上次來你態度可是冷冰冰的,閉門逐客,對李氏娘子之死,也只當她是個路人,並未多提一字。要不是重新來問過,還真不知道李虛與李氏的關係。

李虛坦然道:“我已私祭過。至於當日吳先生來問詢,我不知道司祝的態度,也不想讓你們外鄉人牽扯太深,是以不曾開口。今日司祝既然已經同意你們調查,那我也就知無不言言無不盡。”

之前他是想撇清李氏之死與中澤廟法事的關係,所以矢口否認。但現在司祝都已經承認兩者確實相關,他也就不必隱瞞,徒惹人懷疑。

這真是個現實主義者,吳慎嘆息,又問道:“既然如此,那司祝的這些弟子中,除你之外,還有誰最有嫌疑?”

秦司祝列出的名單幾乎沒有意義,但李虛卻不同,他如果能夠提供一點兒方向,能夠省去吳慎許多力氣。

李虛聽到這個問題,啞然失笑,彷彿正中下懷:“如果是他們,那麼每個人都還挺有嫌疑的。”

他對師兄弟們的指摘毫不客氣:“中澤廟中諸人,良莠不齊,大多渾水摸魚之輩,也有不少貪花好色之人,我只能說論跡不論心,論心廟中無完人。
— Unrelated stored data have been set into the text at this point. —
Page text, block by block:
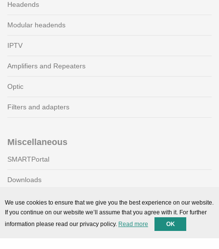
Headends
Modular headends
IPTV
Amplifiers and Repeaters
Optic
Filters and adapters
Miscellaneous
SMARTPortal
Downloads
Support
We use cookies to ensure that we give you the best experience on our website.
If you continue on our website we’ll assume that you agree with it. For further
information please read our privacy policy. Read more OK
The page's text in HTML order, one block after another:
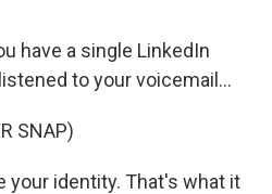
have a single LinkedIn
to your voicemail...
SNAP)
your identity. That's what it
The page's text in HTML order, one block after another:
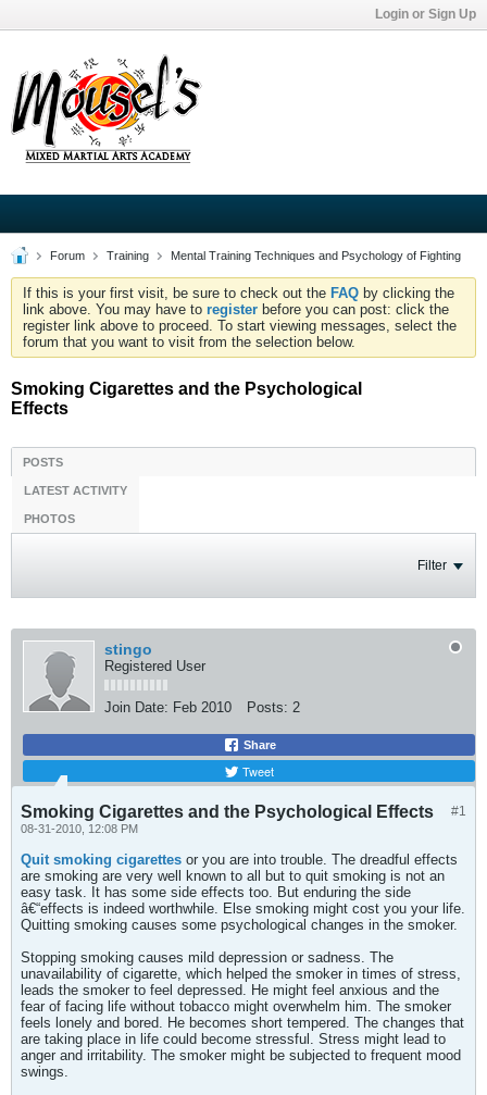
Login or Sign Up
Forum Training Mental Training Techniques and Psychology of Fighting
If this is your first visit, be sure to check out the FAQ by clicking the
link above. You may have to register before you can post: click the
register link above to proceed. To start viewing messages, select the
forum that you want to visit from the selection below.
Smoking Cigarettes and the Psychological
Effects
POSTS
LATEST ACTIVITY
PHOTOS
Filter
stingo
Registered User
Join Date: Feb 2010 Posts: 2
Share
Tweet
#1
Smoking Cigarettes and the Psychological Effects
08-31-2010, 12:08 PM
Quit smoking cigarettes or you are into trouble. The dreadful effects
are smoking are very well known to all but to quit smoking is not an
easy task. It has some side effects too. But enduring the side
â€“effects is indeed worthwhile. Else smoking might cost you your life.
Quitting smoking causes some psychological changes in the smoker.
Stopping smoking causes mild depression or sadness. The
unavailability of cigarette, which helped the smoker in times of stress,
leads the smoker to feel depressed. He might feel anxious and the
fear of facing life without tobacco might overwhelm him. The smoker
feels lonely and bored. He becomes short tempered. The changes that
are taking place in life could become stressful. Stress might lead to
anger and irritability. The smoker might be subjected to frequent mood
swings.

”

李虛還是那句話,前後殿一直是隔開的,住在後殿的道士們至少晚間並沒有機會去前殿騷擾,至於他們有沒有那個心思,他覺得是都有。

包括秦司祝在內,這些道貌岸然的黃冠羽士們,都有著不為人所知的陰暗癖好。

吳慎詫異:“今日李小道長比那日坦誠許多,何故之前拒人於千里之外?”

李虛答道:“之前王太子疑我等,不必解釋。如今是師父疑我,我當然要掏心掏肺。所謂縣官不如現管也。”
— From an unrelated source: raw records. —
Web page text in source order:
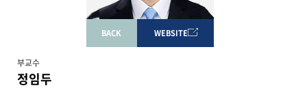
BACK WEBSITE
부교수
정임두
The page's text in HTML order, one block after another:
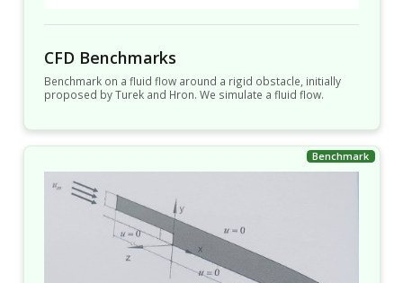
CFD Benchmarks
Benchmark on a fluid flow around a rigid obstacle, initially
proposed by Turek and Hron. We simulate a fluid flow.

吳慎大笑,覺得李小道士這人甚為有趣,回頭將這話與秦司祝一說。秦司祝也是大笑謂:“真吾徒也。”

廟中其他人他一個都看不上,只有李虛有慧根,足以做他的繼承人。不過說是繼承人,這未免還太早些,秦司祝儘管頭髮都白了,還覺得自己年華正盛,說不得還得續絃過上幾年舒坦日子,這才退位讓賢。

這段時間,吳慎也將廟內的道士上上下下都問了一遍,其中最可疑的乃是負責廚房的火頭。此人原本是鄉中財主,因為信奉澤中女神而皈依出家,便在廟中居住,這幾年負責廚房採買事宜,油水甚多。

吳慎見他第一印象便十分不好,這人約莫四十來歲年紀,身形枯瘦,雙目卻放著賊光,形容猥瑣,言語更是顛三倒四。

吳慎問他與李氏娘子可曾認識,他期期艾艾道:“李氏娘子前幾年法事,都是到廚房幫忙,這次也不例外。我與她說過話兒,卻不相熟。”

大法事的雜務繁多,尤其是廚房活兒最重,來廟中寄宿的婦女,除了參與法事之外,也要幫忙幹活。李氏娘子擅庖廚,鄉中聞名,她到廚上幫忙也是慣例。

火頭道士一邊回答,眼珠子一邊滴溜溜亂轉,不知在想些什麼心思。

吳慎看他心虛,有心一詐,便突然大喝道:“已有人對我說了,你對李氏娘子垂涎三尺,有不軌之意,有時候還動手動腳,是也不是?”